Selon le rapport « pauvreté » de la Fédération Wallonie-Bruxelles : « La pauvreté reste un sujet de préoccupation prioritaire partout en Europe qui est pourtant une des régions les plus riches du monde. 78 millions de personnes y sont menacées de pauvreté. En Belgique, 15 % des enfants seraient exposés au même risque. » Viva for Life, dont la 7ème édition se déroule du 17 au 23 décembre 2019, tente tant bien que mal d’apporter sa pierre à l’édifice :  « L’objectif : faire de cette 7ème édition une nouvelle réussite et battre le record de dons de 4.929.220 euros établi l’an dernier à Nivelles au profit de la petite enfance vivant dans la pauvreté. »
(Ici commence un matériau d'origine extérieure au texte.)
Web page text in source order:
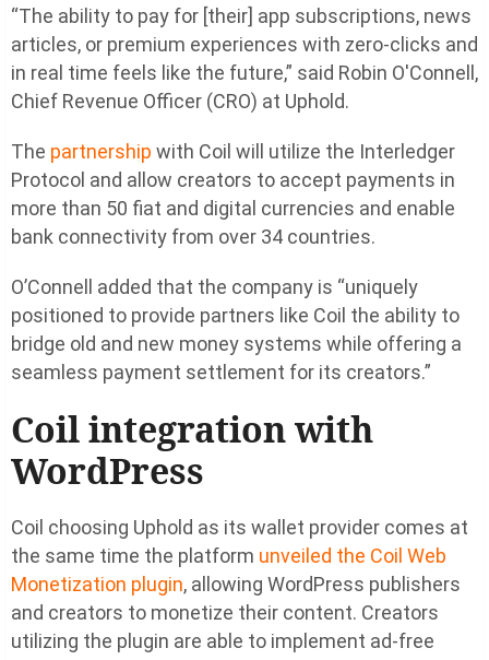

C’est en 2013, dans les bureaux de VivaCité, la radio généraliste et familiale de la RTBF, que nait l’opération Viva for Life. Cette opération annuelle a pour concept l’enfermement de trois animateurs durant 6 jours et 6 nuits dans un studio de verre sur une place publique. Tout au long de la semaine, animations, défis, 144h de direct radio, émissions quotidienne sur la Une, chaine tv de la RTBF, ainsi que des showcases musicaux sont au rendez-vous. Pourquoi ? Récolter un maximum de dons pour lutter contre la pauvreté de la petite enfance.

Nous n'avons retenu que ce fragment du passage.